木板または板木と呼びます 坐禅の最初の合図は、木板をタンタンタンとだんだん間隔を短くして15回程度たたきます。
 木板に対して、合掌低頭したあと、左手で「ささえ紐」を持ち、右手で撥を持ちます。  これから打ち出しますよという最初の合図は「中」「中」「小」「大」の強さで等間隔に叩きます。但し坐禅の最初の合図は、木板をタンタンタンとだんだん間隔を短くして15回程度たたきます。
 次に最初(1詠目)は7回等間隔で叩いたあと、タンタンタンとだんだん間隔を短くして15回程度たたきます。最後は大の音でしめます。
 次(2詠目)に、5回等間隔でで叩いたあと、タンタンタンとだんだん間隔を短くして15回程度たたきます。最後は小・大の音でしめます。
 最後(3詠目)は、3回等間隔で叩いたあと、タンタンタンとだんだん間隔を短くして15回程度たたきます。最後は中・小・大の音でしめます。

座り方

 曹洞宗の坐禅は、坐禅堂内で壁に向かって座ります。
 坐る位置にきたら、合掌低頭した後、廻れ右にしてもう一度合掌低頭します。さらに廻れ右をして、眼の前にある座蒲の白いラベルを壁方向に時計廻りに180度回転します。そのまま、座蒲に坐り座蒲と一緒に180度回転します。(椅子坐禅の場合は、時計周りに廻って座席に座ります。)

結跏趺坐

 お釈迦様が悟りを開かれたときの姿ともいわれています。
 座蒲の上に腰をおろし、軽くあぐらを組み、両足の裏が上を向くように太ももの上に交互に引き上げます。膝が床から離れないようにすると安定した姿勢が保てます。

半跏趺坐

 どちらか一方の足だけを組む座り方です。片足を腿の上に置き、もう一方の足は座蒲につけます。

日本坐

 座蒲に坐って正座する。座蒲は横向きに立てて坐っても許されます。

椅子坐禅

 椅子に座って座禅します。座り方は浅めに坐って、膝はできるだけ前にだすのが良い。腰と両膝の3点で支えると安定します。

坐禅中の姿勢

 左右に体を揺らして息を整えます。振り子が徐々に停まるように体を安定させます。
 次に手のひらを太ももの上に起き天井方向に向け、ユックリ3度鼻から息を吸い、息をはきます。はくとき、最初の2回は口から、それ以降は鼻から呼吸できるようにしましょう。
 その後、法界定印を組んで坐禅に入ります。

 鐘が3つ鳴ると、坐禅始まりの合図です。

坐禅終了

 鐘が1つまたは2つ鳴ると、坐禅終了の合図です。
 合掌した後低頭し、振り子が揺れるように左右揺身をしながら、体を楽にします。この時点で、足は崩して構いません。
 時計回りに180度座蒲とともに回転します。その場で立って、回れ右をします。前にある座蒲を揉みながら元の形に整えてください。白いラベルは手前に戻してください。合掌低頭して、廻れ右をします。そこでもう一度合掌低頭します。

坐禅のことば

 道元禅師の説かれた「只管打坐」は、何かを求めて坐禅をするのではなく、私たちの衣食住と同じく、生活のひとつとして坐ることをすすめています。
 「調身」は身体を調える 「調息」は息を調える 「調心」は心を調える です。
 姿勢を整え、呼吸を整えて坐るとやがて心が落ち着き、静かに調ってきます。
 坐禅でよくきく言葉を整理してみました。
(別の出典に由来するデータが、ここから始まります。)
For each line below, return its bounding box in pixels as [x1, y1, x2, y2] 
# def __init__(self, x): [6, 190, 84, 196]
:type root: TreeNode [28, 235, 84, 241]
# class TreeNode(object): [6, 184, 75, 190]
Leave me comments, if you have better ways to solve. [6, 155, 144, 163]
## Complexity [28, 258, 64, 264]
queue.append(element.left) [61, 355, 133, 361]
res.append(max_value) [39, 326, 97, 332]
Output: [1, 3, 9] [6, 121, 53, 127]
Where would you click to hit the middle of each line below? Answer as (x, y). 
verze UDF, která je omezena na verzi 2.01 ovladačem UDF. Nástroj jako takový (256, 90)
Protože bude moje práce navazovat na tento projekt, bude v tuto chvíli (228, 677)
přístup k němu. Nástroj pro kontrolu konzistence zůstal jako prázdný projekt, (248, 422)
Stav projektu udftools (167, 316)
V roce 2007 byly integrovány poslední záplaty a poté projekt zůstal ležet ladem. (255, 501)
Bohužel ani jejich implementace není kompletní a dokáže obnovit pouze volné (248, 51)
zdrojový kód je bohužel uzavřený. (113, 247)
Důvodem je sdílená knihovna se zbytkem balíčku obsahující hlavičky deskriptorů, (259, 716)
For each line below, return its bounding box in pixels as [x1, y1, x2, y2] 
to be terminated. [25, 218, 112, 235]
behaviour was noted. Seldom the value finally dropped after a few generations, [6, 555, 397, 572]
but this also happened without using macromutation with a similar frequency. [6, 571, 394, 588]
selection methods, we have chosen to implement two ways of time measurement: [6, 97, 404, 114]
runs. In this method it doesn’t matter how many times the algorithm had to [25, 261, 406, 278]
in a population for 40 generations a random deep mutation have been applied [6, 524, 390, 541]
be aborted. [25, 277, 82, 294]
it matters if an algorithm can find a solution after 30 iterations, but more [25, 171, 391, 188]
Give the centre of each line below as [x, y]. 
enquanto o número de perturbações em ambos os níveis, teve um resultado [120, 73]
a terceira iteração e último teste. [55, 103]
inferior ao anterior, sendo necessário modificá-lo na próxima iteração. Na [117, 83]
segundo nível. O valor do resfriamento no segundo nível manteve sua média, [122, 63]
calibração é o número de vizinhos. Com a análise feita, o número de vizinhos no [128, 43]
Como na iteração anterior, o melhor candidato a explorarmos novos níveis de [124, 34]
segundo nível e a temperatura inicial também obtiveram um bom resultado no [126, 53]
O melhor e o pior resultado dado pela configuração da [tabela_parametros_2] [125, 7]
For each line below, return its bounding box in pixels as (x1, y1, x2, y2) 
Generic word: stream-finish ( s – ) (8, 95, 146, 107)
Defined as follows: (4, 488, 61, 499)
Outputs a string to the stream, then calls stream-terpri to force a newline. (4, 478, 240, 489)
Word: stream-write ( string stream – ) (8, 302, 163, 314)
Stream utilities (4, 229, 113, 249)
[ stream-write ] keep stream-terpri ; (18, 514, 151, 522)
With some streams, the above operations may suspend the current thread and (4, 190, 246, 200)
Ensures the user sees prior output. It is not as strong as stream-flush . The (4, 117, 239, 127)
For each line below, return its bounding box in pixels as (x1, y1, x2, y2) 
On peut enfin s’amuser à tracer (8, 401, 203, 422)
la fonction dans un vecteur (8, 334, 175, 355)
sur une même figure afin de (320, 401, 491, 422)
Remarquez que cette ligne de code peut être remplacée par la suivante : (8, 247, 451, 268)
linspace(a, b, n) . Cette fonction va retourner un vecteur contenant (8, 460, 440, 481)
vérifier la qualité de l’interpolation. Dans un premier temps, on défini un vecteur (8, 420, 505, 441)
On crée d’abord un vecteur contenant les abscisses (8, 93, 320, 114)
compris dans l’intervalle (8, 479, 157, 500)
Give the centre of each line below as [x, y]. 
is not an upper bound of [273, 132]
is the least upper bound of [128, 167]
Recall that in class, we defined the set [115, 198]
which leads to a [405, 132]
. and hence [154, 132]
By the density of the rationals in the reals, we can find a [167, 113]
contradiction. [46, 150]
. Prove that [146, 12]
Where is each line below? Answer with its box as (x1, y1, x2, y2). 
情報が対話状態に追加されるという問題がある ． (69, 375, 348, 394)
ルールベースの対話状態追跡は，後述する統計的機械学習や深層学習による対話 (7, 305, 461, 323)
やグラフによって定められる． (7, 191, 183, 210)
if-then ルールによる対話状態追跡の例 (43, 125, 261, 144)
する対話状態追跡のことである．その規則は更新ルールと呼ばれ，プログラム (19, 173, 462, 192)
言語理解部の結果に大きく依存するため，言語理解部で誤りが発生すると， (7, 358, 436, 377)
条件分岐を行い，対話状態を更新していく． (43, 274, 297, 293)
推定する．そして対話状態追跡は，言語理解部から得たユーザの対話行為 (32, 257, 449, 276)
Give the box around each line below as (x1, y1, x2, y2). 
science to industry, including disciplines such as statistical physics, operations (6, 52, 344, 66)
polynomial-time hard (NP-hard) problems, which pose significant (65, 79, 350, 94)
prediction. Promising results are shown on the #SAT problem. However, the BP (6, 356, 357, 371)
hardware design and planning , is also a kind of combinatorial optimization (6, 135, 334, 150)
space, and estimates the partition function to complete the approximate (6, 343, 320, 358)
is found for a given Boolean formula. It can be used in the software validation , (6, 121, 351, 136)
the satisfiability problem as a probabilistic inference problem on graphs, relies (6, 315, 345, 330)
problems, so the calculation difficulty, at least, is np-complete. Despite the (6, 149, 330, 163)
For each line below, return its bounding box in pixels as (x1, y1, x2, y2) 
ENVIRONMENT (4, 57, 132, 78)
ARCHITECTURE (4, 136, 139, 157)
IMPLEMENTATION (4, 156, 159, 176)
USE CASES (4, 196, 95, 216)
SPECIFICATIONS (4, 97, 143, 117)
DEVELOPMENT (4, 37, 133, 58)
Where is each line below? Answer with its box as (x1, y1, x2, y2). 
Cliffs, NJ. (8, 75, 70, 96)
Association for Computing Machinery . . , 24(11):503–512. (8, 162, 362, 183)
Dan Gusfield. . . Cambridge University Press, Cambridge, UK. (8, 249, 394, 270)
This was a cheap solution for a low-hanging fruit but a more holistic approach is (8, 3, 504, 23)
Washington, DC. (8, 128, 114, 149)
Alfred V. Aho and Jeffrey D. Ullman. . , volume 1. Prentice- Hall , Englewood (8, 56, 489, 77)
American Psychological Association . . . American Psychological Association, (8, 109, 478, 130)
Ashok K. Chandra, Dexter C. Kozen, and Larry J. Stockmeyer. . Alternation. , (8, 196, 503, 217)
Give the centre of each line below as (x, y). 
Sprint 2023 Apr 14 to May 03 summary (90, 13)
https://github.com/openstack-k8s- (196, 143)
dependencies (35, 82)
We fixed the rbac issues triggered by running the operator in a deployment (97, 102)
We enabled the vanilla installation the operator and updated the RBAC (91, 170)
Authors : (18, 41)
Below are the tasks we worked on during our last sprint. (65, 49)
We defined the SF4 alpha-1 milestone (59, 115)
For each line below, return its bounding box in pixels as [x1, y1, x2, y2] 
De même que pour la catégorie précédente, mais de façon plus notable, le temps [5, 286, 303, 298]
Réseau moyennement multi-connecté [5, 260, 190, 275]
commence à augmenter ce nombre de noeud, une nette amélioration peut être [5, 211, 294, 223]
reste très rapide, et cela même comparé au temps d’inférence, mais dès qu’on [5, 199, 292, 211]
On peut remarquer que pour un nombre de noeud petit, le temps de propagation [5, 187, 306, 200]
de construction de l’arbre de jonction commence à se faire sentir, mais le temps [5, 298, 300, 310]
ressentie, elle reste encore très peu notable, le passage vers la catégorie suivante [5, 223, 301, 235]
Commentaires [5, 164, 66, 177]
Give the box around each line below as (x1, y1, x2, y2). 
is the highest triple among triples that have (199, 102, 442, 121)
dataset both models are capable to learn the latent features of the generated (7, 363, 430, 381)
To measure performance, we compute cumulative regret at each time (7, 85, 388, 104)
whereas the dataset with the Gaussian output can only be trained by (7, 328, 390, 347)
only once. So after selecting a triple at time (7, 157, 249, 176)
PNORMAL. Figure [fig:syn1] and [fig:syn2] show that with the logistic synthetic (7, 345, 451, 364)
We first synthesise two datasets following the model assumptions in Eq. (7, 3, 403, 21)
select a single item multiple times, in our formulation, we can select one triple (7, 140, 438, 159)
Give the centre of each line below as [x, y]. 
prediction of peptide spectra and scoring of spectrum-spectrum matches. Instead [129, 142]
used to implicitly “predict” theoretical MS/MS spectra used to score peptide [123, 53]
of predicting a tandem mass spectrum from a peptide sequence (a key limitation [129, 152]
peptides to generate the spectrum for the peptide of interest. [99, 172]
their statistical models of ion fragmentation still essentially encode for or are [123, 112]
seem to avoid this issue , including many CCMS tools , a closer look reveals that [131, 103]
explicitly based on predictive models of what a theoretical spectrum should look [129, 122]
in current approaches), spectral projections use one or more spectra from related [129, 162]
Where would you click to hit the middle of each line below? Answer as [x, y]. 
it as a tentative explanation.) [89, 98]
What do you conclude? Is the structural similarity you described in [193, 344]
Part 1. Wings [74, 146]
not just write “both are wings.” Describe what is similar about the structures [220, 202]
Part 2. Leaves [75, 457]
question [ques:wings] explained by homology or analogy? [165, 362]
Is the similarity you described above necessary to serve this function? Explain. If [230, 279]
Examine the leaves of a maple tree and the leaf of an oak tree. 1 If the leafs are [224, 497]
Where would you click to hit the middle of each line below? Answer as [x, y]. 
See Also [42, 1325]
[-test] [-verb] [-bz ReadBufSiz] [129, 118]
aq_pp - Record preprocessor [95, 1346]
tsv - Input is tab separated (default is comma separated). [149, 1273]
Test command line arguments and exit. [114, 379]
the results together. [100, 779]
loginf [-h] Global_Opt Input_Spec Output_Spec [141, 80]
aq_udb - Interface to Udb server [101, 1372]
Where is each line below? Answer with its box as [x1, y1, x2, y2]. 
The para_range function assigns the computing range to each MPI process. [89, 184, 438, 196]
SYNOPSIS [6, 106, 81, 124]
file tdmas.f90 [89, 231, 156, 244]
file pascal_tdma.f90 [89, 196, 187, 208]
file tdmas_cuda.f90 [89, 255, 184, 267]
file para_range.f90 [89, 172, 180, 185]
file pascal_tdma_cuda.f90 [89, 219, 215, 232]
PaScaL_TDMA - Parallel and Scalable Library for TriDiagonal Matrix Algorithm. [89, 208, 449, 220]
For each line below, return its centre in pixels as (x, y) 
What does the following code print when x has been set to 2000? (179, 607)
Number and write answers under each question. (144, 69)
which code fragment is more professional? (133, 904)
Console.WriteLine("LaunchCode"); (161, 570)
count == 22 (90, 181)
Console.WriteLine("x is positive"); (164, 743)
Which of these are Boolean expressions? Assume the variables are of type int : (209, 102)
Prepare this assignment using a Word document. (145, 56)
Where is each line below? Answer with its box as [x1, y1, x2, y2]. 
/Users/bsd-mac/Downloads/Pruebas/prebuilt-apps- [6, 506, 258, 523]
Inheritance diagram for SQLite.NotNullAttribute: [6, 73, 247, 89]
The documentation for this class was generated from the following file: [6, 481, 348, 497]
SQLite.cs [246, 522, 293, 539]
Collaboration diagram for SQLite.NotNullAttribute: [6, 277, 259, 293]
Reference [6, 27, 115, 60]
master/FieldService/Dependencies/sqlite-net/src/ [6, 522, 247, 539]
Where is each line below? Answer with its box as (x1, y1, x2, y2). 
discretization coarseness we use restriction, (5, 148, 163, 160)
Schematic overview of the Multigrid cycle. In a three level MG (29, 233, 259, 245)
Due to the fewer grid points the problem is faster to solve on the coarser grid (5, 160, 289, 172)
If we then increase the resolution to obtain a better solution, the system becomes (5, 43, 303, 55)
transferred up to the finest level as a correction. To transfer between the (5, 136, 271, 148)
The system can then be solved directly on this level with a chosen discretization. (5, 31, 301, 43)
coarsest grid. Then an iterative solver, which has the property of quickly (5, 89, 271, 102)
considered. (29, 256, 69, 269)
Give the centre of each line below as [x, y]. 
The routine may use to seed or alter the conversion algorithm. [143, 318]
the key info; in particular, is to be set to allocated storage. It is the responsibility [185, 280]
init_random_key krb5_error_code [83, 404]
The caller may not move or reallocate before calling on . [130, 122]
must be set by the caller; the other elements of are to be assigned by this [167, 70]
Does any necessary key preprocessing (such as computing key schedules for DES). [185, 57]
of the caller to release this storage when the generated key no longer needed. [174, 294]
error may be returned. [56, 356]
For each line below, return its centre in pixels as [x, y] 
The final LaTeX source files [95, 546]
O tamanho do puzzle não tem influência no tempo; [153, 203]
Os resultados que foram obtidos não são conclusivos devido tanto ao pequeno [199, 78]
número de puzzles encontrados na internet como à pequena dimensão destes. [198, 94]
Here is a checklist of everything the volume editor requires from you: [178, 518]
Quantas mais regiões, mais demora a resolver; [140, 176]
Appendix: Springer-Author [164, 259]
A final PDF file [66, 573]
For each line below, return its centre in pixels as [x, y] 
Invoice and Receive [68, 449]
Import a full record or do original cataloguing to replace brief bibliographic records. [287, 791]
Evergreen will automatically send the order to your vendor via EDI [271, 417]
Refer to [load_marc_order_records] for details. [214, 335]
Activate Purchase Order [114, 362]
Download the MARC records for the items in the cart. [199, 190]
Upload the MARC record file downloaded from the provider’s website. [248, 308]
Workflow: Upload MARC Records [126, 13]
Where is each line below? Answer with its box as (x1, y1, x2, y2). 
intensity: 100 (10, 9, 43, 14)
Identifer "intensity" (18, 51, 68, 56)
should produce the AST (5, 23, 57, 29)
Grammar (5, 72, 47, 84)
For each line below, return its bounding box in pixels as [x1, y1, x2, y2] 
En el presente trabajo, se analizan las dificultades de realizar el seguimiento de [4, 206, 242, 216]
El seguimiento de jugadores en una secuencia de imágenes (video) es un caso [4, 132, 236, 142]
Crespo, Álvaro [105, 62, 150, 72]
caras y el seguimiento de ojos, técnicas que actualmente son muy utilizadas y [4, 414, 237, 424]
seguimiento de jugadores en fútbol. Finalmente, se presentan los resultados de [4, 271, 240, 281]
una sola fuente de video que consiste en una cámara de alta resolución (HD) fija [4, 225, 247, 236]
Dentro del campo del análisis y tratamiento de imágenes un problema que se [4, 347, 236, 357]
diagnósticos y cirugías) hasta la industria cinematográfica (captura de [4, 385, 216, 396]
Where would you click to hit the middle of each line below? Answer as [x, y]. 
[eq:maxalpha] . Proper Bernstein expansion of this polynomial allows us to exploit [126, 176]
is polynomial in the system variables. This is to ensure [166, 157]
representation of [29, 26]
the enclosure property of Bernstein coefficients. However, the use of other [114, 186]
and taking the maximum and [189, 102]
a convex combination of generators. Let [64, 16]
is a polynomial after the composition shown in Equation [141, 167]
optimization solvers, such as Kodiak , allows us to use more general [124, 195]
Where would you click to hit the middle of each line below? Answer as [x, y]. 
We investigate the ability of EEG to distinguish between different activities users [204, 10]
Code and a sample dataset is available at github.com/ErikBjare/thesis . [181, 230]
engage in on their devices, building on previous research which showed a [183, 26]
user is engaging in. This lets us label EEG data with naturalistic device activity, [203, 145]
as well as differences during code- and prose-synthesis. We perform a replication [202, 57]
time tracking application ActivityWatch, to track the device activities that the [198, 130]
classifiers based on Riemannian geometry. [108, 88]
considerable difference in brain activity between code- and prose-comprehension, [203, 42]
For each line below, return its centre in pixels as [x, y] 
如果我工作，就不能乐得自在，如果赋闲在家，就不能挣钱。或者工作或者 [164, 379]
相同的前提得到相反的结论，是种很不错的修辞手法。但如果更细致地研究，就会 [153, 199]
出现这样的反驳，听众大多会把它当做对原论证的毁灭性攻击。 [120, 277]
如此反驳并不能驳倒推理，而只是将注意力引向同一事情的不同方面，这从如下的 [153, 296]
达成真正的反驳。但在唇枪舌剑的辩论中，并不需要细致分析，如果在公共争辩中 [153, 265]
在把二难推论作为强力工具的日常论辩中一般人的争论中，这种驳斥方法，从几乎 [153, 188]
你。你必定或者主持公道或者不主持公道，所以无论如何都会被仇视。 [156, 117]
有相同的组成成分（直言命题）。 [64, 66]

(この項、曹洞宗宗務庁発行「禅の友」平成二十三年十一月号より一部転載)

法界定印(ほっかいじょういん)
 左手の手のひらを右の手のひらの上にのせ、親指の指先を軽くあわせ輪を作ったら下腹部の前におきます。

左右揺振(さゆうようしん)
 足と手を組んだら上半身をゆっくりと左右に動かして姿勢を落ち着かせます。
 最初は大きく、だんだん揺れを小さくしていくと身体が落ち着く位置が見つかります。
 その位置で動きを止めます。

半眼(はんがん)
 坐禅の最中は、一メートルほど先、四十五度くらいのところに視線を落とします。  目を瞑ると集中できそうに思いますが、かえっていろいろな雑念が浮かんでくるので、目を開けて視線を落とすようにしましょう。

臍下丹田(せいかたんでん)
 坐禅の最中は「臍下丹田」というおへその下、十センチの下腹部に意識を集中させて深く呼吸します。
 「丹田呼吸」は近年ストレス軽減の「セロトニン神経」を活性化させる呼吸法として注目されています。

欠気一息(かんきいっそく) 坐相をまっすぐに正しく落ちつかせたら、口からゆっくり、大きく息を吐きます。
 この深呼吸を数回行なったら、口を閉じ唇を引き締めて、舌は上あごの歯の付け根につけ、口の中に空気がこもらないようにします。
 以降の呼吸は、鼻から吸って鼻から吐き出します。

叉手(さしゅ) 立っている時、歩く時の手の作法です。左手を、親指を内にして握り、手の甲を外に向け、胸に軽く当てて右手のひらでこれを覆います。

揖手(いっしゅ) 左右の肘を身より離してまず左の手の親指を中にして他の4本の指でこれを握って拳をつくり、腕の前で伏せておき、右の掌を以て軽くこれを上から覆います。最近の径行では、叉手でなく、手の甲を90度あげた この揖手でする傾向にある。